◆ WORK REQUIRED ◆
In the records that follow, find the line with "Naga, Cebu, Philippines"; from there, retype every line exactly through the line with "19, working her way", which also belongs to the answer.
========================================
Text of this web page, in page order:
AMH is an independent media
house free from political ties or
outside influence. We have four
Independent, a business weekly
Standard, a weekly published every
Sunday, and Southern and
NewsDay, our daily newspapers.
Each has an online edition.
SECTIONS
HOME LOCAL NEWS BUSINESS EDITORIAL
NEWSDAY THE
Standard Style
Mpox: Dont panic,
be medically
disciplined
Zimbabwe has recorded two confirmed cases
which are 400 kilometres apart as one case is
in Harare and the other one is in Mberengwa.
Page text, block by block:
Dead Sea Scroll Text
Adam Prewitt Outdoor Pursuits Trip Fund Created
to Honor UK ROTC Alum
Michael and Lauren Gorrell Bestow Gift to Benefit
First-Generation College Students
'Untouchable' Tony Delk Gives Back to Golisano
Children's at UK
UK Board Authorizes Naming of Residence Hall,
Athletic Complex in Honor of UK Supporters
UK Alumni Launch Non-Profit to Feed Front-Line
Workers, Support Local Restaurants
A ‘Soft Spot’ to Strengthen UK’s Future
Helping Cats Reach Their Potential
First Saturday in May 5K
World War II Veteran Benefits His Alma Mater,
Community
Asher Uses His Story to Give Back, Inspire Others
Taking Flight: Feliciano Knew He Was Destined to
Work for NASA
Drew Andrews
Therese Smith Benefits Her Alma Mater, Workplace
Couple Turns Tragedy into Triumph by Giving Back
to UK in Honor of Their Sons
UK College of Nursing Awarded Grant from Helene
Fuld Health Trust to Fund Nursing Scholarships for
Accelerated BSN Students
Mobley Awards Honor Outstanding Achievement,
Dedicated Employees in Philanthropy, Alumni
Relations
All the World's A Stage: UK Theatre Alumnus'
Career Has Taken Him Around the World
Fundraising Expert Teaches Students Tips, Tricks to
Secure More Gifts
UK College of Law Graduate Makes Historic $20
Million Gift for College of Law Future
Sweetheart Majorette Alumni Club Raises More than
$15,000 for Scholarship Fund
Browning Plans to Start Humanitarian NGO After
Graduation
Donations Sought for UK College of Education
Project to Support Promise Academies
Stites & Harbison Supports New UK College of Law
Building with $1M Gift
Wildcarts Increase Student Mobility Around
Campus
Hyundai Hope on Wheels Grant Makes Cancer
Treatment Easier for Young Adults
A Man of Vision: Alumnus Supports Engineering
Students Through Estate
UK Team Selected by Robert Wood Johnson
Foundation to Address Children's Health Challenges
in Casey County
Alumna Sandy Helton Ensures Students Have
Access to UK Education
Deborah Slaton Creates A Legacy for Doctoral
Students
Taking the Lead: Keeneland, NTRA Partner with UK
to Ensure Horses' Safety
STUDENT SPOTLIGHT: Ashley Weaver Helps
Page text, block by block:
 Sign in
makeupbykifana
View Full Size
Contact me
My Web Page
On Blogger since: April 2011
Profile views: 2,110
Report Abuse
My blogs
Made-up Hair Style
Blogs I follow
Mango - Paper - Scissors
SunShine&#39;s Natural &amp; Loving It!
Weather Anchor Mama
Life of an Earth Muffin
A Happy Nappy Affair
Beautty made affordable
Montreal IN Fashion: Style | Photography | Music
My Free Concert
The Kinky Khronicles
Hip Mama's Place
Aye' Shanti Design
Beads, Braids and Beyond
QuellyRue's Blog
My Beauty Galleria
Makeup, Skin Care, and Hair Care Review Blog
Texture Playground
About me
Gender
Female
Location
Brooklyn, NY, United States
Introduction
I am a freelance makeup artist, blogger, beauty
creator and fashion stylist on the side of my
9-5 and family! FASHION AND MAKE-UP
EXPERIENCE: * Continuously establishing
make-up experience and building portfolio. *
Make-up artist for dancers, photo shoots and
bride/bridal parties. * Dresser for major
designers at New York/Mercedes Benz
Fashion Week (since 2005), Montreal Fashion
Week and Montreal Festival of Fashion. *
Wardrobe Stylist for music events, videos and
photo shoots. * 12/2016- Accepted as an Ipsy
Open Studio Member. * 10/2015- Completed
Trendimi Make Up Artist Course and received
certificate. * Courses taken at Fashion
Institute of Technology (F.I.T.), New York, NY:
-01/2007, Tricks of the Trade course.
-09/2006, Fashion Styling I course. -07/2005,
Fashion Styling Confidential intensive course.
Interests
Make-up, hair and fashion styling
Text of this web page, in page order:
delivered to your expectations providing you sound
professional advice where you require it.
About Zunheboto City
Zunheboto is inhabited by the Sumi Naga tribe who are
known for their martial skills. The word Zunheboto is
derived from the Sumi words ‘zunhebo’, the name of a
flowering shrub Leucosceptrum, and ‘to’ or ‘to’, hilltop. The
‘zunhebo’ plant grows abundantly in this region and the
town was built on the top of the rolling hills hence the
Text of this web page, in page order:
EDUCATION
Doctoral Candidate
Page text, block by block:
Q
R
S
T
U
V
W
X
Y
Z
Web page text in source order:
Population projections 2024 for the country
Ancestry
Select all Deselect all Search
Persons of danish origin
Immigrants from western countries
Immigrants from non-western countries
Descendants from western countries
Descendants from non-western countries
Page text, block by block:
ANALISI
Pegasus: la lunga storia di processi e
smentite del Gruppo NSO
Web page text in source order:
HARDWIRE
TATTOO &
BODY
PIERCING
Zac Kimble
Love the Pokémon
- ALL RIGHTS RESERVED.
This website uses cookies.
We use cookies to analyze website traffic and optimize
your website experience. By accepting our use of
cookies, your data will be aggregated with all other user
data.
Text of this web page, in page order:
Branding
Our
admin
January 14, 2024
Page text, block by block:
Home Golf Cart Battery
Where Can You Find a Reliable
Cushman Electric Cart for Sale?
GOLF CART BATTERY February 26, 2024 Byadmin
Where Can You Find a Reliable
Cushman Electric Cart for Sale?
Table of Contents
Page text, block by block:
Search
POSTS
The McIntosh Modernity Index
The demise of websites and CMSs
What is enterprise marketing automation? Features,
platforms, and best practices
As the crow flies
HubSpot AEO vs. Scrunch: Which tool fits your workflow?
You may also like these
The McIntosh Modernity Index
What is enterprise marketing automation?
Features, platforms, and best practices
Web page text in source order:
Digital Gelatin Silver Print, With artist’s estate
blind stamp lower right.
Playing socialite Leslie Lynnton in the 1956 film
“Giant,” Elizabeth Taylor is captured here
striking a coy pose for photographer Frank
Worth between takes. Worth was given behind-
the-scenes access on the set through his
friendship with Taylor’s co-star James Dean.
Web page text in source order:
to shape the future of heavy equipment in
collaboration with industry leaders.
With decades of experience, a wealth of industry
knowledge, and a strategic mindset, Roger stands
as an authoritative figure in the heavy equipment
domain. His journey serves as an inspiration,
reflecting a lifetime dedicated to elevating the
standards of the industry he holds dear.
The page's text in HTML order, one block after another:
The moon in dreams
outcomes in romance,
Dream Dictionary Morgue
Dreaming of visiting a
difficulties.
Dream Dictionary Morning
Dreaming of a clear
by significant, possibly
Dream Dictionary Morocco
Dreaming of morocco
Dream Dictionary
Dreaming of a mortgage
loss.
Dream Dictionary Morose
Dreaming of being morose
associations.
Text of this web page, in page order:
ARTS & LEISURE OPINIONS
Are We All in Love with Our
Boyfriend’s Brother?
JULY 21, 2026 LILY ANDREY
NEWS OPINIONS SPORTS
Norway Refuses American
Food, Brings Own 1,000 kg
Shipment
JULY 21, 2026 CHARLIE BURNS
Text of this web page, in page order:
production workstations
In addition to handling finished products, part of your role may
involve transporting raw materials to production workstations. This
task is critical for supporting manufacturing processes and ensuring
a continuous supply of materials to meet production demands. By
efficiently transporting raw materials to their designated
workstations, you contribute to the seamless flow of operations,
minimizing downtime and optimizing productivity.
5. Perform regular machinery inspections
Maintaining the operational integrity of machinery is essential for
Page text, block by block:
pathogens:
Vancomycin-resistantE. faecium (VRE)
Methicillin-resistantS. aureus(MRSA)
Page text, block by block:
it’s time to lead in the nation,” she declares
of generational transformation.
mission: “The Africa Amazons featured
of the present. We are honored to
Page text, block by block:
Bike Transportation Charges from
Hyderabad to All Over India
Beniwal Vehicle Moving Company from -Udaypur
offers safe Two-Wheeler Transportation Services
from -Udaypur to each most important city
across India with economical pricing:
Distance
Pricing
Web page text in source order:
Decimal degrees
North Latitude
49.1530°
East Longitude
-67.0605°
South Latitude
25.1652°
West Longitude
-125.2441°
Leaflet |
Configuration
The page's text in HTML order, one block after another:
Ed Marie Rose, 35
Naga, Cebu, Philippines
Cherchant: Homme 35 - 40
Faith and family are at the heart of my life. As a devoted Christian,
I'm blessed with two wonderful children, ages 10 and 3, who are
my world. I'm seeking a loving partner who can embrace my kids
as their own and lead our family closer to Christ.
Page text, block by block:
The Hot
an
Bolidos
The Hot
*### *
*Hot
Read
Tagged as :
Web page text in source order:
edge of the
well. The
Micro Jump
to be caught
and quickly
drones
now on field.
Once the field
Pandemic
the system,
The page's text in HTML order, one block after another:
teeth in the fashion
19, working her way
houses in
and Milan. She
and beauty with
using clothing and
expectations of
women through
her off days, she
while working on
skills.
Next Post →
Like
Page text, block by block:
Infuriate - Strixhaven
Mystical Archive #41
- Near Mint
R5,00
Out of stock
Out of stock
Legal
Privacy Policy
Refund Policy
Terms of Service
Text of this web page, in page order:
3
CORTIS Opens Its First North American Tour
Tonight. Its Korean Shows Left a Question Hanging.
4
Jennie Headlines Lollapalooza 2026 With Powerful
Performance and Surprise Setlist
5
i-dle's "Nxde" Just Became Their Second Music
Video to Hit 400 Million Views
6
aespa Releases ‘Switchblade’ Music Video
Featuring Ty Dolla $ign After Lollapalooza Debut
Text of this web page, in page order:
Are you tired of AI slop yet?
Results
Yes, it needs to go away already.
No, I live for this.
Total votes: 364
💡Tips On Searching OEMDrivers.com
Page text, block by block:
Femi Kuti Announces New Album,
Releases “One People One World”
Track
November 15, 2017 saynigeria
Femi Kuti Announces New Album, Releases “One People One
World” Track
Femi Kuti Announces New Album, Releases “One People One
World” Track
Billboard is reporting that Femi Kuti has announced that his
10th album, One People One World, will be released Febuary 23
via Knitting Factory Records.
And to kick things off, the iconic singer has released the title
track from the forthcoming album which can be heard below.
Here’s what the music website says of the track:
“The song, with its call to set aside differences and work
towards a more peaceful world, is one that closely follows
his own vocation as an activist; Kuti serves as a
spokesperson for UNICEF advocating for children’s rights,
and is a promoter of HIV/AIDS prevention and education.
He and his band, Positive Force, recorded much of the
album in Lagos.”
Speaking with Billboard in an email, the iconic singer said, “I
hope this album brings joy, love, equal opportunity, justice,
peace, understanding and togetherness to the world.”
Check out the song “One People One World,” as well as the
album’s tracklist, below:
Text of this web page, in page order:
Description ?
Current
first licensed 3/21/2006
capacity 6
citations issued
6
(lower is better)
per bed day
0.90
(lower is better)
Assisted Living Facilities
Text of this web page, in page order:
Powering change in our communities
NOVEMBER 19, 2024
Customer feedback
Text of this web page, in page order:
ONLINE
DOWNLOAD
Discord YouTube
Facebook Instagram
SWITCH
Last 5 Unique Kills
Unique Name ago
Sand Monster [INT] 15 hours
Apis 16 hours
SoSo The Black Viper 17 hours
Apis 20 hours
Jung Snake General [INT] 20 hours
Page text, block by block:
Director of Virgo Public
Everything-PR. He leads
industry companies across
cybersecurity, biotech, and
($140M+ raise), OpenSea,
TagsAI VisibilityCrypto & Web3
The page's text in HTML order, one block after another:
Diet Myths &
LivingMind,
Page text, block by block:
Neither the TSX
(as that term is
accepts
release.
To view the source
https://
========================================
◆ SOLVED EXERCISE ◆
Naga, Cebu, Philippines
Cherchant: Homme 35 - 40
Faith and family are at the heart of my life. As a devoted Christian,
I'm blessed with two wonderful children, ages 10 and 3, who are
my world. I'm seeking a loving partner who can embrace my kids
as their own and lead our family closer to Christ.
Page text, block by block:
The Hot
an
Bolidos
The Hot
*### *
*Hot
Read
Tagged as :
Web page text in source order:
edge of the
well. The
Micro Jump
to be caught
and quickly
drones
now on field.
Once the field
Pandemic
the system,
The page's text in HTML order, one block after another:
teeth in the fashion
19, working her way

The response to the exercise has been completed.